MATERIALS PROVIDED:
■ ■ ■ ■ ■ ■ ■

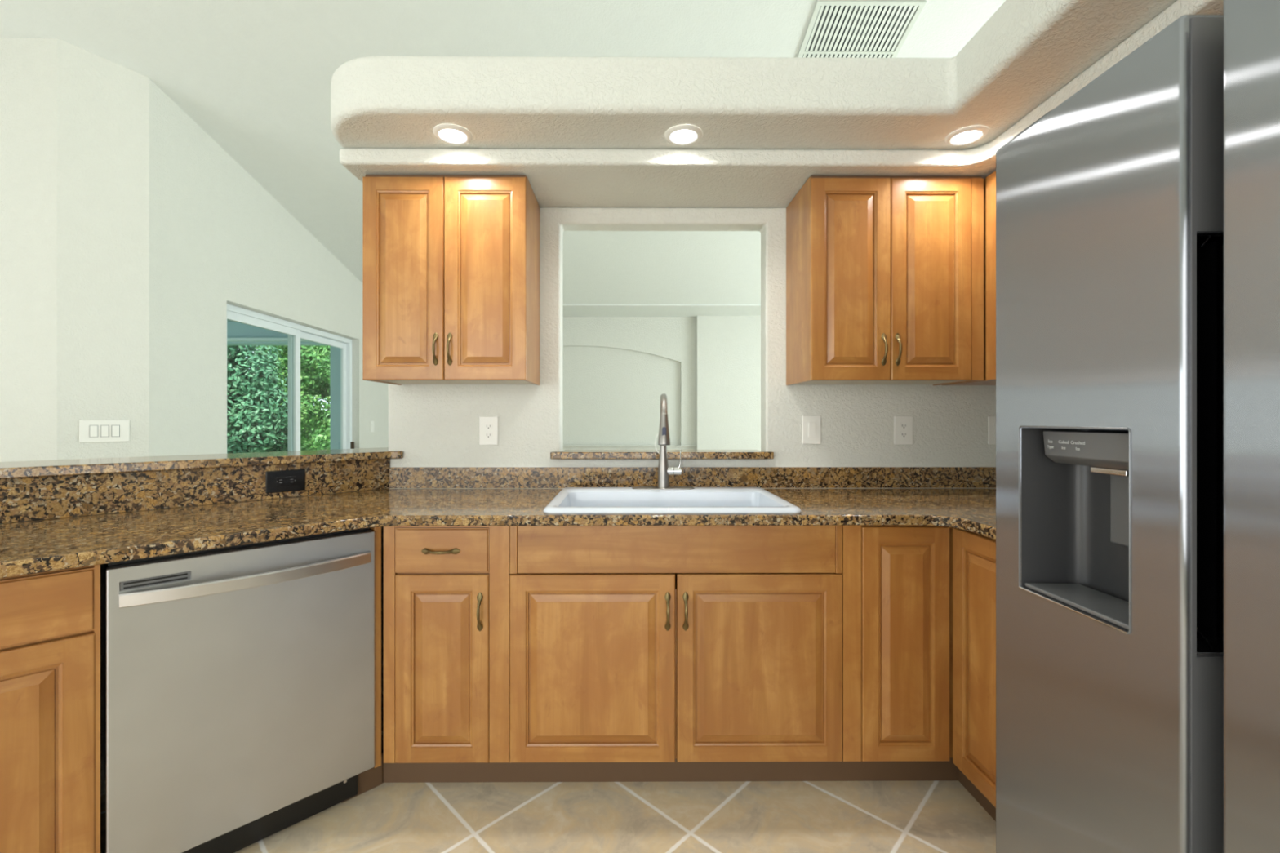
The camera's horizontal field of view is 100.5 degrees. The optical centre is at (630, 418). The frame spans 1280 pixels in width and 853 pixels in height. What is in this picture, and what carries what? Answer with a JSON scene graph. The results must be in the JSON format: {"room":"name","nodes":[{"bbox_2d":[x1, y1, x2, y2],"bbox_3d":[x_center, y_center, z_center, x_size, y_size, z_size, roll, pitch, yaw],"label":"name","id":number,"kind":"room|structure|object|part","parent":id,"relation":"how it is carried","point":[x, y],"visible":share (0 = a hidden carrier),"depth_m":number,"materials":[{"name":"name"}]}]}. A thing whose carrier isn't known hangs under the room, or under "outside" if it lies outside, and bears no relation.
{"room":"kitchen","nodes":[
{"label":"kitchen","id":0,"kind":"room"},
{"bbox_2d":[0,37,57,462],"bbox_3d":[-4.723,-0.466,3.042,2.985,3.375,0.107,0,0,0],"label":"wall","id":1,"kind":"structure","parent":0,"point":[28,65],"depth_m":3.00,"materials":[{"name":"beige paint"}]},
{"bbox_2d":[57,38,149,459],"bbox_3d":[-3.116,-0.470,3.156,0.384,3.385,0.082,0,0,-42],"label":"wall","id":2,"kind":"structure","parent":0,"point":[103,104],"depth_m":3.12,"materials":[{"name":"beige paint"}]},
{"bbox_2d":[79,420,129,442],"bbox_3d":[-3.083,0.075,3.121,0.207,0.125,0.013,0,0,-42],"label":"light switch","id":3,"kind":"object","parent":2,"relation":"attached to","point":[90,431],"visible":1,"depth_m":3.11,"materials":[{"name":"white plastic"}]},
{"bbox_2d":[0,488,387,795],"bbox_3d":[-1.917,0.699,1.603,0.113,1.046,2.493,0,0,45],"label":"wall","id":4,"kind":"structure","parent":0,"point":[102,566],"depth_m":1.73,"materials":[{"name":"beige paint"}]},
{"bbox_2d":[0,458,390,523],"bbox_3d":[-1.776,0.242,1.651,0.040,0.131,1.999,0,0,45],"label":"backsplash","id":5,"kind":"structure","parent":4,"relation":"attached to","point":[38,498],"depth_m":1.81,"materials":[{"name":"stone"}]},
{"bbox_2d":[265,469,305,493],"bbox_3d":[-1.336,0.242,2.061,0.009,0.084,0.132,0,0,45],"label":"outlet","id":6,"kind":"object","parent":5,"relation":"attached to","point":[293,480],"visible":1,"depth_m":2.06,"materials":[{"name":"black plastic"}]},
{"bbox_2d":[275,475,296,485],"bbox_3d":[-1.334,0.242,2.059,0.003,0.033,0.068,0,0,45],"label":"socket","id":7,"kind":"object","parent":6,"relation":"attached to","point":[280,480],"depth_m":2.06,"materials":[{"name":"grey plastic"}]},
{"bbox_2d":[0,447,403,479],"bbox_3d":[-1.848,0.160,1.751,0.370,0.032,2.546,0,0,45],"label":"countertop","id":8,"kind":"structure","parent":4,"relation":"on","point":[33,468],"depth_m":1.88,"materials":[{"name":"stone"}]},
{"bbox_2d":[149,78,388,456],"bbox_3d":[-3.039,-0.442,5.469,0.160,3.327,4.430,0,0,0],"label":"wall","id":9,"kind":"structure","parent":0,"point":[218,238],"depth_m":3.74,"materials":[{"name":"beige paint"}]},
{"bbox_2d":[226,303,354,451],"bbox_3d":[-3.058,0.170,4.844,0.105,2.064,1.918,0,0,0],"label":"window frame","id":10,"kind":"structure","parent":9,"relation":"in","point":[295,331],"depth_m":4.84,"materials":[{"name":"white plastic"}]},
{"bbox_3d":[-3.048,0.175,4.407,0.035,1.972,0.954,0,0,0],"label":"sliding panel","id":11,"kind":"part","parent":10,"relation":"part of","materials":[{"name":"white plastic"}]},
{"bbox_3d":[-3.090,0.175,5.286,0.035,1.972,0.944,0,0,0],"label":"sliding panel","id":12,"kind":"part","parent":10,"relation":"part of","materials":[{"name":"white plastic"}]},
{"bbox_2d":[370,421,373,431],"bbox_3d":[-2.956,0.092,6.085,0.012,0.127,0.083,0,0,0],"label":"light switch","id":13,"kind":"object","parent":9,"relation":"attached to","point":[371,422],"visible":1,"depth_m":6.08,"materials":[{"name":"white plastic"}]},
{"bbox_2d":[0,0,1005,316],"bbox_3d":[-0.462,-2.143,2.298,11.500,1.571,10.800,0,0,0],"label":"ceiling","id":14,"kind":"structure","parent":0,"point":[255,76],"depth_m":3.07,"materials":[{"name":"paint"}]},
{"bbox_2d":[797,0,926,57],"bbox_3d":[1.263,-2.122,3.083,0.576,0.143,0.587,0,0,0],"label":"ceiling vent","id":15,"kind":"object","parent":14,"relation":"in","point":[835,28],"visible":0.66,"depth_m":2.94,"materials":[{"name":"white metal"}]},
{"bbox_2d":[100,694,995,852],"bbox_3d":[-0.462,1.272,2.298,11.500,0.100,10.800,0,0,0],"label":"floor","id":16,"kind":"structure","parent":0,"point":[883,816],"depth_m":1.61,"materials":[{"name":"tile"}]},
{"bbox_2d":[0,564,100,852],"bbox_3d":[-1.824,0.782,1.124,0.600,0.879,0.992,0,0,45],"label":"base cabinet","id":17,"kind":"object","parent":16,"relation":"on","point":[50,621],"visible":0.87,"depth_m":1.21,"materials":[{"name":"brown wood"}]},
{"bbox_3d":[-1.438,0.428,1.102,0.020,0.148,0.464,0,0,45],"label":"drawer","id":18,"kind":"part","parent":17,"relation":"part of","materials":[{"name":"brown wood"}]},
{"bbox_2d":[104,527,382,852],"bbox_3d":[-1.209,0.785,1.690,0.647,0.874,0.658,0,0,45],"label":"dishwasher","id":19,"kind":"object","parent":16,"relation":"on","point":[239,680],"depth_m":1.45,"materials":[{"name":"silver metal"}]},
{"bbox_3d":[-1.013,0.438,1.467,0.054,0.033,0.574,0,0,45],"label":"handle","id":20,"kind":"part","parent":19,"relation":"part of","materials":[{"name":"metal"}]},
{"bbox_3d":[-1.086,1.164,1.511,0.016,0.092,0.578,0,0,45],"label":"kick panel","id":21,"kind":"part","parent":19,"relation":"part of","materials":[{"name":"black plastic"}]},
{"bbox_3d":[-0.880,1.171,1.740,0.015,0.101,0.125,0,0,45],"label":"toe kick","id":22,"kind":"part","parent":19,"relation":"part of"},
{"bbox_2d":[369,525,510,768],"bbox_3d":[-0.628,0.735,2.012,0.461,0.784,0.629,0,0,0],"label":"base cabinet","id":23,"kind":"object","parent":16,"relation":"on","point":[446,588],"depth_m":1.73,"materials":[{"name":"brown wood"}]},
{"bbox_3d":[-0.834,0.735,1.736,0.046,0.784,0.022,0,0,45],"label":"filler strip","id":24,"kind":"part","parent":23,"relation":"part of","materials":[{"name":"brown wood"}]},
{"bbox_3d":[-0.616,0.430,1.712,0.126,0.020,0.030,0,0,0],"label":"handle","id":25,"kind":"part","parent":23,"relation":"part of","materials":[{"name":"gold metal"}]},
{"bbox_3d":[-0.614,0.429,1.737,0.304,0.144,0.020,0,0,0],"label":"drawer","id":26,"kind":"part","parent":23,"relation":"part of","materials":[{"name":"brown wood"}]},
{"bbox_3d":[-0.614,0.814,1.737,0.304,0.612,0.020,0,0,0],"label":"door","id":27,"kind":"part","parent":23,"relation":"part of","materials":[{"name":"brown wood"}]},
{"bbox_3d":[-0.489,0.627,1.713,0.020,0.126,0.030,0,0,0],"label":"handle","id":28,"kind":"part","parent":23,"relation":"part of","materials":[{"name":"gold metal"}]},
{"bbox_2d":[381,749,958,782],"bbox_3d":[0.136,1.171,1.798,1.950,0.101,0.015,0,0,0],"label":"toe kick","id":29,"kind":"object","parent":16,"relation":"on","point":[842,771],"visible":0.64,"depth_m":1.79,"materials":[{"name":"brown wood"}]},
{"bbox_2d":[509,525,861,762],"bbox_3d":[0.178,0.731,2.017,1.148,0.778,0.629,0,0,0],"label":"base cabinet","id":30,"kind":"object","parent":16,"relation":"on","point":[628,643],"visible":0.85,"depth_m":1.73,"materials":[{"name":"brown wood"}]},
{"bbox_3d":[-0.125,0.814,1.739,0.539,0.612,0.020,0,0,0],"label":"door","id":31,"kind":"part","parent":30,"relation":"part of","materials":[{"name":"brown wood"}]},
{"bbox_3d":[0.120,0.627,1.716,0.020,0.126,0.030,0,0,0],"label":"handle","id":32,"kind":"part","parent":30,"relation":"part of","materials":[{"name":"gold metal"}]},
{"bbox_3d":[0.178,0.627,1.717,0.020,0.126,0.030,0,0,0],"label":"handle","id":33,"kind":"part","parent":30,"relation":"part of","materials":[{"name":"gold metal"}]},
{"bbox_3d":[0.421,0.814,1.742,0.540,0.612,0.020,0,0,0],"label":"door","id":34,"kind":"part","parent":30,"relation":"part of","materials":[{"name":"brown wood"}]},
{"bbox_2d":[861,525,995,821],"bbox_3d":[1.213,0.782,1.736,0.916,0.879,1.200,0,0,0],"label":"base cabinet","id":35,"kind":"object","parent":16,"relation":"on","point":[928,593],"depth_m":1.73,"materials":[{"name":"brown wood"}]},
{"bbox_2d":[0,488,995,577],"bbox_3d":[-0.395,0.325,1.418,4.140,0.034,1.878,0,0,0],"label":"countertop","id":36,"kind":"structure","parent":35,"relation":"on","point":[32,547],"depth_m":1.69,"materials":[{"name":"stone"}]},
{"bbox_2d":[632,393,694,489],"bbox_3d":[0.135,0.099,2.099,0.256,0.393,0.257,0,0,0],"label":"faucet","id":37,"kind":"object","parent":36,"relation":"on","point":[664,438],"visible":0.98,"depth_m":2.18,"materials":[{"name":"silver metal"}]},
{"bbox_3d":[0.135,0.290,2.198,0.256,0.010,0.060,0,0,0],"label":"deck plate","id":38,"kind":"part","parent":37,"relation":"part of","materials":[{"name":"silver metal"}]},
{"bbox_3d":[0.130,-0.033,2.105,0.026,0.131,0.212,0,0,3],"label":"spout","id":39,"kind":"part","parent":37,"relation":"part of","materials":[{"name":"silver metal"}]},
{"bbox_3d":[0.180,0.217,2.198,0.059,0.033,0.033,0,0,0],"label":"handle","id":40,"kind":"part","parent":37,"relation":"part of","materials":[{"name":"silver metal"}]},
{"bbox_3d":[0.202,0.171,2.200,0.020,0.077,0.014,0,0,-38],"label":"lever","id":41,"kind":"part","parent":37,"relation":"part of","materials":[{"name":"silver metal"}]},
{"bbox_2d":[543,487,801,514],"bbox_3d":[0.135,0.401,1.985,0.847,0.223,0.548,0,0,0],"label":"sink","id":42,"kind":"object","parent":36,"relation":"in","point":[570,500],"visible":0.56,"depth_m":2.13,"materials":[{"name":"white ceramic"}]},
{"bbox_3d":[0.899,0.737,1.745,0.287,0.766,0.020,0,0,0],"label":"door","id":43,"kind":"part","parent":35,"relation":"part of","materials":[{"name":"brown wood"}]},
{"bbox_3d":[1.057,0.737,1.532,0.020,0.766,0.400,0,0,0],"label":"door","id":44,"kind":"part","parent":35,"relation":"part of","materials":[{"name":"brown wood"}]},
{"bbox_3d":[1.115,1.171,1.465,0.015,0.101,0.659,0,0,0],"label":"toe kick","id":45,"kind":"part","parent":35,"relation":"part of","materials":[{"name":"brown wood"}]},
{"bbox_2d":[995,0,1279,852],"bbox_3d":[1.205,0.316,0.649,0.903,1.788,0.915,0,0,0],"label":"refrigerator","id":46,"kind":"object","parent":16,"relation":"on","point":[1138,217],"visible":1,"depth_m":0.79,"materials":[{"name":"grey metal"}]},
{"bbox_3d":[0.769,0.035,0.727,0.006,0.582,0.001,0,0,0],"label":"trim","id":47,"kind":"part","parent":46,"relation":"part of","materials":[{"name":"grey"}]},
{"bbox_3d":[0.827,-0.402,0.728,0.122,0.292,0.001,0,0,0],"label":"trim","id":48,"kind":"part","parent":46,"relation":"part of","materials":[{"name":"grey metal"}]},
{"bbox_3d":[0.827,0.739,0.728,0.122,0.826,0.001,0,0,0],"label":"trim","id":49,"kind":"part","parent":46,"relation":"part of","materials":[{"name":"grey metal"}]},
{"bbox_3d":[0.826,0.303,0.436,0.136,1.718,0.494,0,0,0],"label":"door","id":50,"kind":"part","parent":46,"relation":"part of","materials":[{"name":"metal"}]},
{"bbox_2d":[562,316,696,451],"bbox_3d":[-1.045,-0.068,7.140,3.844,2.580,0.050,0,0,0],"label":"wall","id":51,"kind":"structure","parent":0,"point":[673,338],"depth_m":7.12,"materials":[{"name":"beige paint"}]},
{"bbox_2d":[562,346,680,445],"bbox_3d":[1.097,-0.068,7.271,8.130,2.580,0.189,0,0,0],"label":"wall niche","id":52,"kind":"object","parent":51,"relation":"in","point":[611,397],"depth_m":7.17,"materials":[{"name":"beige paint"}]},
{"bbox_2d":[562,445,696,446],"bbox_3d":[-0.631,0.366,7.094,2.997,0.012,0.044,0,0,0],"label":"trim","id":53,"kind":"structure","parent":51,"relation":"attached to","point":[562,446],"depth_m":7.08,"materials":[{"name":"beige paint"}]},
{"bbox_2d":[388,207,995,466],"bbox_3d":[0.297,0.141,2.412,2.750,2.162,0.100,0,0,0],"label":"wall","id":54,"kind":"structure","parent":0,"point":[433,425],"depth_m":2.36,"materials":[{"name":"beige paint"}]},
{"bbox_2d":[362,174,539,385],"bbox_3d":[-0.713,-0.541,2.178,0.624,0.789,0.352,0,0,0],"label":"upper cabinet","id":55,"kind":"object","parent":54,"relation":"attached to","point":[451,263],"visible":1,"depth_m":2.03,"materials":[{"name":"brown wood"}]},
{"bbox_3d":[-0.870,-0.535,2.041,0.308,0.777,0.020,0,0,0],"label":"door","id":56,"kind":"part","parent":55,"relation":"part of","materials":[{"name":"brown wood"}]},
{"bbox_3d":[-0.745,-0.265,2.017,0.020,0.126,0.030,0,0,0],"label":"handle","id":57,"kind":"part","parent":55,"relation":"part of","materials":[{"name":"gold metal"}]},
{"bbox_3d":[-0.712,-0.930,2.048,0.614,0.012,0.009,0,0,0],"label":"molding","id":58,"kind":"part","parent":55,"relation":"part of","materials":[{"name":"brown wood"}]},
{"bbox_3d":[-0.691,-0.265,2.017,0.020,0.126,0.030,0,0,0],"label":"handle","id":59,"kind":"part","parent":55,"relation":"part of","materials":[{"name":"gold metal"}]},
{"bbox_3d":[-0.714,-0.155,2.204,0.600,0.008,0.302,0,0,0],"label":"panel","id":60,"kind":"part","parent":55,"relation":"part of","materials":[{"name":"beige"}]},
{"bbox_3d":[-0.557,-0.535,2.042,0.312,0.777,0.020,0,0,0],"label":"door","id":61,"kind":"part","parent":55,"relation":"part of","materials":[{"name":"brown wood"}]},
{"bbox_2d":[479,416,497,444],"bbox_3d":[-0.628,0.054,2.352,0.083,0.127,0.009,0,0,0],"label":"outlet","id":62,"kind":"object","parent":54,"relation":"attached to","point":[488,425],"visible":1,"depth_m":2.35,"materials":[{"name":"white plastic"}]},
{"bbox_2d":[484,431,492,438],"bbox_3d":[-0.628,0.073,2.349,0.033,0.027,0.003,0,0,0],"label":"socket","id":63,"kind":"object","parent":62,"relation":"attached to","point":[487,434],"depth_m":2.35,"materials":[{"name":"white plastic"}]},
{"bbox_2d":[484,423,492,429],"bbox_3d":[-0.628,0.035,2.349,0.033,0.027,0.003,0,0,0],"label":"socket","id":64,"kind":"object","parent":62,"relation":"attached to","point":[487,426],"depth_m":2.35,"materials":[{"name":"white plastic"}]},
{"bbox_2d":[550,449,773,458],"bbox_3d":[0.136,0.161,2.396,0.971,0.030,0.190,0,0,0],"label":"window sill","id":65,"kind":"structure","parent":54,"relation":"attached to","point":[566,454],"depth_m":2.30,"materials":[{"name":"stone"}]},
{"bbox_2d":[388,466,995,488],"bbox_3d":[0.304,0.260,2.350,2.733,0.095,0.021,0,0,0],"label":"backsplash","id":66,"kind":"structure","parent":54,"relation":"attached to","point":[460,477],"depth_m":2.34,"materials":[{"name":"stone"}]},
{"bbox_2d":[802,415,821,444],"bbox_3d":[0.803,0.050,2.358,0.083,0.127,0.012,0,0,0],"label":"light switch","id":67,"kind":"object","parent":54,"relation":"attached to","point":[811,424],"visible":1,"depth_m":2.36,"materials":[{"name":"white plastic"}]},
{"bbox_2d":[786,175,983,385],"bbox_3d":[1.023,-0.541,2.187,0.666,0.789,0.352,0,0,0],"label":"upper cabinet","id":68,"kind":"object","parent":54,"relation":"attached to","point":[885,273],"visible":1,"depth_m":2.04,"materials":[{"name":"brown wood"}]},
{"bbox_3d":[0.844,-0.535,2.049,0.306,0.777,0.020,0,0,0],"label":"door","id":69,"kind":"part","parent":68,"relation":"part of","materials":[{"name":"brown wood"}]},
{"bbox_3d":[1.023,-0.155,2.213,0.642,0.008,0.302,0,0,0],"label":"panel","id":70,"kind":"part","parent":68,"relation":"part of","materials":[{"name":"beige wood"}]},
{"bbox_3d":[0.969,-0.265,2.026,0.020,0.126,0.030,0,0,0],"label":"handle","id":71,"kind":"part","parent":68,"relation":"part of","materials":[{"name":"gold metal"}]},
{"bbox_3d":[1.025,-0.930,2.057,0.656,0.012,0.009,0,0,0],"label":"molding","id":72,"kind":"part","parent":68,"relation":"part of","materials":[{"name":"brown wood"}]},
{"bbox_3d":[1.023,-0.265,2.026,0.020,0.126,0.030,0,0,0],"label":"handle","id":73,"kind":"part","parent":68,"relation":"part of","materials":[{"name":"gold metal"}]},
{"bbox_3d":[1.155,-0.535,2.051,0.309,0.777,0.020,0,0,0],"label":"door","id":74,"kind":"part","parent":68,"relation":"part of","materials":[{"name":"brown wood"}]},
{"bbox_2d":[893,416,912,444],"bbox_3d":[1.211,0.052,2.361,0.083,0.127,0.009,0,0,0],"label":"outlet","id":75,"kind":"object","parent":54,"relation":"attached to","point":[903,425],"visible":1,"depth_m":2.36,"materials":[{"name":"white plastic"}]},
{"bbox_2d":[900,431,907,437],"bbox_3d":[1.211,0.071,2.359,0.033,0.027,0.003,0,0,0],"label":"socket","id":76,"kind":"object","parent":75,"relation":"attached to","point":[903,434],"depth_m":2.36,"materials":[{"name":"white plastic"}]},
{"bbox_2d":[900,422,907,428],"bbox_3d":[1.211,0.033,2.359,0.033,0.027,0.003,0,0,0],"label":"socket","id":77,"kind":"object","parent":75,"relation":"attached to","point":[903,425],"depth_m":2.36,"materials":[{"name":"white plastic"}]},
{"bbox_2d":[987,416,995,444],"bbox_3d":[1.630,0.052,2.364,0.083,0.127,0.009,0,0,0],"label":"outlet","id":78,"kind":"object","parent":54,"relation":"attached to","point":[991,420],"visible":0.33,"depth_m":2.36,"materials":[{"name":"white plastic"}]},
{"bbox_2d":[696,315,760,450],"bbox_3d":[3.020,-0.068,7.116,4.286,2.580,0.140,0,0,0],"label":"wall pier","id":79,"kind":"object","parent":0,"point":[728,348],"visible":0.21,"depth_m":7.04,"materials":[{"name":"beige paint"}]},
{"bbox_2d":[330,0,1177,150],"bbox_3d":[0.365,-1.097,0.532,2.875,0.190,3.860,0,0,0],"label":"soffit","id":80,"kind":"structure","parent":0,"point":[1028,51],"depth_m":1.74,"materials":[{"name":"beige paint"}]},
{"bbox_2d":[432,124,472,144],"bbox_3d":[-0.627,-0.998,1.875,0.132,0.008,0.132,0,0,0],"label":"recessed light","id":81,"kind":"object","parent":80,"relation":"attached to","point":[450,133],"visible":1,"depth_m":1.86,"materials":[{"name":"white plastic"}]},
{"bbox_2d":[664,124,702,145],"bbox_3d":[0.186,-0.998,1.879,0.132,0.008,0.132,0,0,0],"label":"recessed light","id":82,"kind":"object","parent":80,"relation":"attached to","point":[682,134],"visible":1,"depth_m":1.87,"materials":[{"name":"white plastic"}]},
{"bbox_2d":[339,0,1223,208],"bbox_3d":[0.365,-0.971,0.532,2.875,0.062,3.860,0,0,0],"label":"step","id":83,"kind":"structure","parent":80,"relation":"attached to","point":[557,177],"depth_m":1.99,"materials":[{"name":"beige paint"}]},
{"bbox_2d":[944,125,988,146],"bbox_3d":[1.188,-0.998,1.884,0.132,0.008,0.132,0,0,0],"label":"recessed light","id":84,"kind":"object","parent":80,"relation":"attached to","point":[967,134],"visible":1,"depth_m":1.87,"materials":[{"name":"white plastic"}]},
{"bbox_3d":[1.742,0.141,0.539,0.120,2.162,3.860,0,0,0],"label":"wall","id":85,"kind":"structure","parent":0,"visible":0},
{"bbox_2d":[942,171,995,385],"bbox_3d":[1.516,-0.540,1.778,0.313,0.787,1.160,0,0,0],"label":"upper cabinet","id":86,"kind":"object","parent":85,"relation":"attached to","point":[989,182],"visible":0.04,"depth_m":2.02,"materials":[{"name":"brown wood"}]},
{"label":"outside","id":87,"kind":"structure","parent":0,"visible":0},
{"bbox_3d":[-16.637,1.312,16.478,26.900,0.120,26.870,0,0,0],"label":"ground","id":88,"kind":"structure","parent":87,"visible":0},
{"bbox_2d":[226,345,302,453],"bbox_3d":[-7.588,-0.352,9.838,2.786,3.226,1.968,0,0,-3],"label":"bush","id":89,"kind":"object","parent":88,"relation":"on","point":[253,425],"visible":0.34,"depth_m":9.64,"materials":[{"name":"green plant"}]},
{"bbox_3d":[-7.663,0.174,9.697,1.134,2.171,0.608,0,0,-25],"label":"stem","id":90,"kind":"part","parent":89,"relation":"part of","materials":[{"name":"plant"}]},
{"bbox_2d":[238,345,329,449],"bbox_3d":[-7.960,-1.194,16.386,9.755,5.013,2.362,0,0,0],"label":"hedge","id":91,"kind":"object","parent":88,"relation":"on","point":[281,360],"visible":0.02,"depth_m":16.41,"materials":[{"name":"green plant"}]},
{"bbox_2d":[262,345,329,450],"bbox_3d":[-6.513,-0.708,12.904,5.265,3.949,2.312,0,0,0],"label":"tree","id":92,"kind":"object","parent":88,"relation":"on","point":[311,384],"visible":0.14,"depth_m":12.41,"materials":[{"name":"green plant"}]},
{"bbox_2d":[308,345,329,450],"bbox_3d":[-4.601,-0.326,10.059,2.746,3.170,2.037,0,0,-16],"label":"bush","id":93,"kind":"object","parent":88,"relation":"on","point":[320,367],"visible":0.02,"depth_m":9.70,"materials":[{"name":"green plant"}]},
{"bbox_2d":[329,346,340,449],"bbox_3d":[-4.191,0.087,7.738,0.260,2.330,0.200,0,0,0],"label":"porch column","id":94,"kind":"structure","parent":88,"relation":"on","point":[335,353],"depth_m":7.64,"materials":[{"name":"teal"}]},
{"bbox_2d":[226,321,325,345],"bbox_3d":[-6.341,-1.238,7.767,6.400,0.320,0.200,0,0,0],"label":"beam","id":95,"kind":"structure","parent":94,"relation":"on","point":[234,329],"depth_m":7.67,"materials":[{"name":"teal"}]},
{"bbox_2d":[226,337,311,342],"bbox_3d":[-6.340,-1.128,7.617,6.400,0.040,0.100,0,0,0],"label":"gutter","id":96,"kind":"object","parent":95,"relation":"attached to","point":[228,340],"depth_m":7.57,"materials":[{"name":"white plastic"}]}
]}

■ ■ ■ ■ ■ ■ ■

TASK TO COMPLETE:
What the answer needs is every line from the data above with "backsplash" in it.

RESULT OF THE EXERCISE:
{"bbox_2d":[0,458,390,523],"bbox_3d":[-1.776,0.242,1.651,0.040,0.131,1.999,0,0,45],"label":"backsplash","id":5,"kind":"structure","parent":4,"relation":"attached to","point":[38,498],"depth_m":1.81,"materials":[{"name":"stone"}]},
{"bbox_2d":[388,466,995,488],"bbox_3d":[0.304,0.260,2.350,2.733,0.095,0.021,0,0,0],"label":"backsplash","id":66,"kind":"structure","parent":54,"relation":"attached to","point":[460,477],"depth_m":2.34,"materials":[{"name":"stone"}]},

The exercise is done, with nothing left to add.